それでは、もっと根本的な意味で自分とは何でしょうか。名前でしょうか。役職でしょうか。肉体でしょうか。魂でしょうか。キリスト教では魂ということにこだわりますが、この魂が自分でしょうか。実は誰もわからないのです。何もわからない自分が一生懸命、自分でない何ものかになりたがっているとしたら、こんなに滑稽なことはありません。自分など、本当はあるようでもないし、ないようでもないし、何ものでもありません。あるんだかないんだかわからないのに、何か確固としたものが「ある」ように思い込んで、執着している。そして、その何ものかになろうとして、必死で努力し、自分探しを続けています。イエスさまは、あなたは自分のことを何ものかのように思い込んで生きているけれど、一度それを手放してみなさいといわれているのではないでしょうか。そうすれば、どちらが上座に座るとか、どちらが偉いとか、どちらが優秀だとかいったことはどうでもよくなるはずです。
わたしの部屋に「赤い実がなる木に、赤い実がなった。木の満足」という言葉が掛けられています。当たり前のことなのですが、この当たり前のことができないのがわたしたち人間です。謙遜ということを、わざわざいわなければわからないほど、人間は他の動植物より愚かなのです。「謙遜は真理である」といわれます。つまり、ありのまま、小鳥は小鳥、鈴は鈴、わたしはわたしということなのではないでしょうか。そのことがわからないのが人間ということになります。

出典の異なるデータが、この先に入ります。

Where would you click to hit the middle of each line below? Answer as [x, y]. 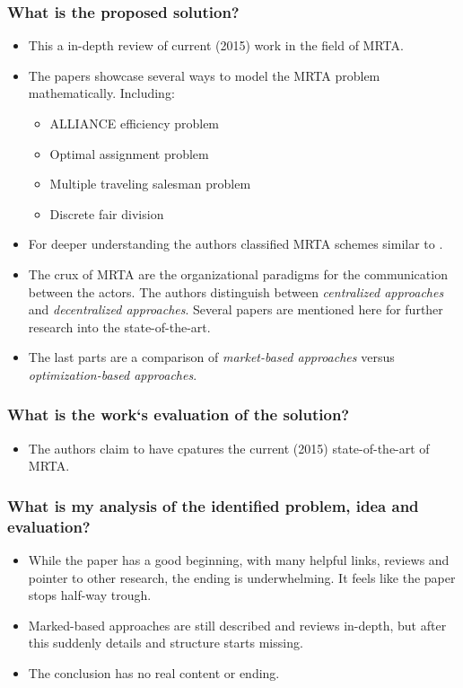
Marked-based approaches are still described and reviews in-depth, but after [237, 625]
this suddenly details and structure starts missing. [166, 643]
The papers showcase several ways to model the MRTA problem [204, 75]
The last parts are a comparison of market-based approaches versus [211, 357]
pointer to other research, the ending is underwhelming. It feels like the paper [242, 577]
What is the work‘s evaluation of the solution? [179, 415]
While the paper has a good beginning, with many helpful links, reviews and [239, 560]
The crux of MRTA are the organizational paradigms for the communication [238, 273]
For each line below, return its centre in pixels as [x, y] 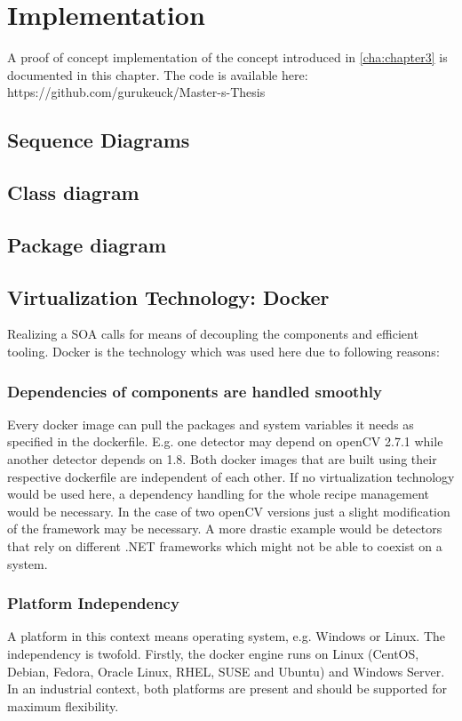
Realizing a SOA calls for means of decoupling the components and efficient [213, 334]
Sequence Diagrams [99, 140]
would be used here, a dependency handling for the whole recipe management [219, 494]
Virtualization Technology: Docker [168, 296]
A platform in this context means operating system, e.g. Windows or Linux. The [227, 636]
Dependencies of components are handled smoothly [195, 391]
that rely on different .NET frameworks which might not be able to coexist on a [225, 546]
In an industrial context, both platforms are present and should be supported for [227, 689]
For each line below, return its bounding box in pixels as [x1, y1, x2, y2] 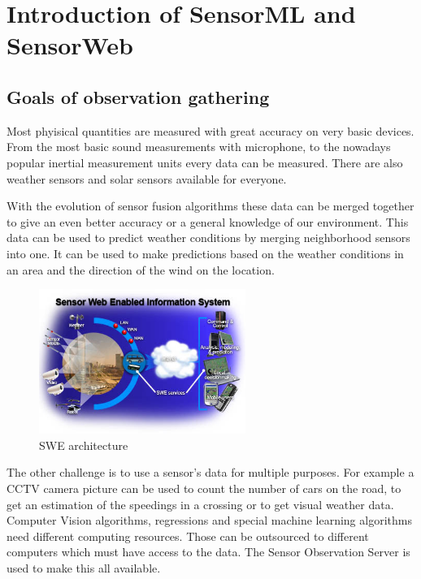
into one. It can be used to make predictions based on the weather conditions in [7, 244, 404, 261]
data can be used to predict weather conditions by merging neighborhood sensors [7, 229, 410, 246]
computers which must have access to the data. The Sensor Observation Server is [7, 543, 410, 560]
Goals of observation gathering [7, 84, 270, 109]
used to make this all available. [7, 559, 161, 576]
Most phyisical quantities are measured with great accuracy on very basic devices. [7, 122, 414, 139]
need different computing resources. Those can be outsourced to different [7, 527, 369, 544]
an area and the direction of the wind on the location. [7, 261, 275, 278]
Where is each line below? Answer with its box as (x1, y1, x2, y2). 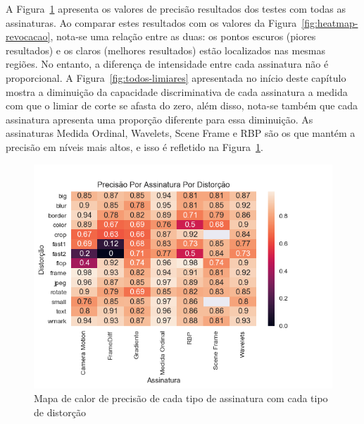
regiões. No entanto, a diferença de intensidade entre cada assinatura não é (6, 56, 329, 71)
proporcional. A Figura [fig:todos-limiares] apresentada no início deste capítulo (6, 70, 346, 85)
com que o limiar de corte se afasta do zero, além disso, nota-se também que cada (6, 98, 358, 113)
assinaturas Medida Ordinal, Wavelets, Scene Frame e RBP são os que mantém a (6, 126, 356, 140)
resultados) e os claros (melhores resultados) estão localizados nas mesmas (6, 42, 326, 57)
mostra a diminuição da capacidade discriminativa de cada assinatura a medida (6, 84, 348, 99)
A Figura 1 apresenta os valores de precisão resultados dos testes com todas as (6, 1, 346, 16)
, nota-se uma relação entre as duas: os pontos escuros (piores (50, 29, 316, 44)
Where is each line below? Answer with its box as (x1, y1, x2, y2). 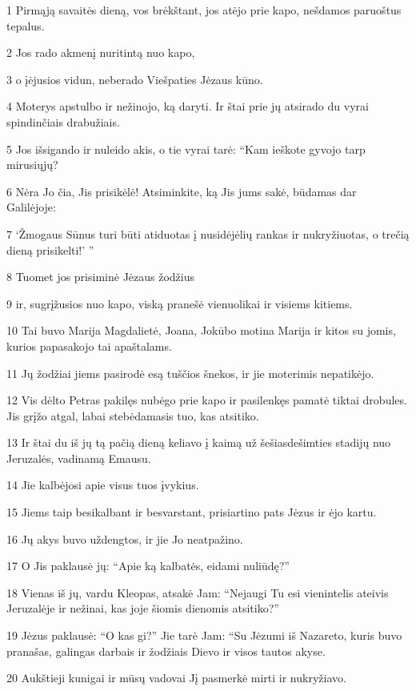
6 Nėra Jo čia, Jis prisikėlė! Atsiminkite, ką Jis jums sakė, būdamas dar (6, 183, 357, 199)
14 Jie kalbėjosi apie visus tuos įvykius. (6, 476, 199, 493)
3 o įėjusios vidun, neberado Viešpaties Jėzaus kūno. (6, 70, 263, 87)
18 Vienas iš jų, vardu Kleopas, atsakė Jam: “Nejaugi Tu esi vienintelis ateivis (6, 584, 389, 601)
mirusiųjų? (6, 156, 58, 173)
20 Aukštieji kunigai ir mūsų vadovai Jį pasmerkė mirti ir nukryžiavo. (6, 669, 346, 686)
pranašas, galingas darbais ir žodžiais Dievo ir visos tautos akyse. (6, 642, 326, 659)
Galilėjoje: (6, 199, 56, 215)
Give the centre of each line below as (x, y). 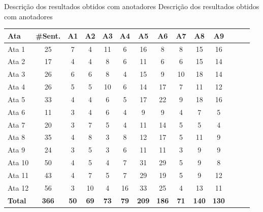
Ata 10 (18, 162)
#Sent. (48, 35)
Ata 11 (18, 175)
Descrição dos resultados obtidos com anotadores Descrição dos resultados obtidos (132, 6)
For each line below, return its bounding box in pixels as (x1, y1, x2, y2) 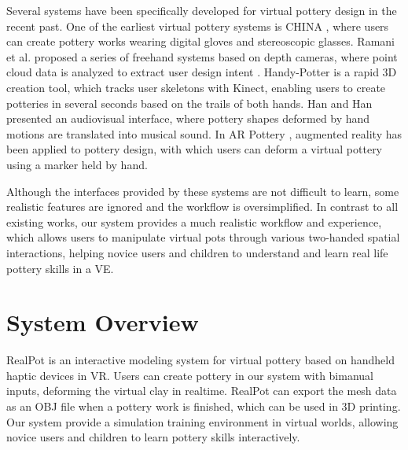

ある人の言葉に、「わたしは神さまのお使いになるほうきです。神さまはわたしをお使いになり、使われた後、わたしをドアの後ろにお置きになりました」というのがあります。神さまがほうきを使っておられるときに、ほうきは立派な働きをしています。しかし、掃除が終わったら、誰も振り向きもしないドアの後ろ、ほうきが普段置かれている暗い所に直されるということです。そして、そのことについて、ほうきは文句をいいません。この当たり前のことがわからないのが、わたしたち人間です。わたしは神父だとか、わたしは社長だとか、わたしは責任者だとか、そんなことに何の意味があるのでしょう。イエスさまがどうしてこんなわかりにくいたとえを話されたのか考えると、そこまでいわなければわからないほどわたしたち人間は愚かであるということなのでしょう。わたしは神さまのほうきです。どうぞ神さまのお仕事のためにお使いください。お仕事が終わったら、どうぞ隅っこに直してください。これを召命というのです。自分が何ものかになることが召命ではありません。神さまの前での真実のわたしが見えて、わたしがわたしがいるところに置かれる、それが召命なのです。
9月7日分はお休みさせていただきます。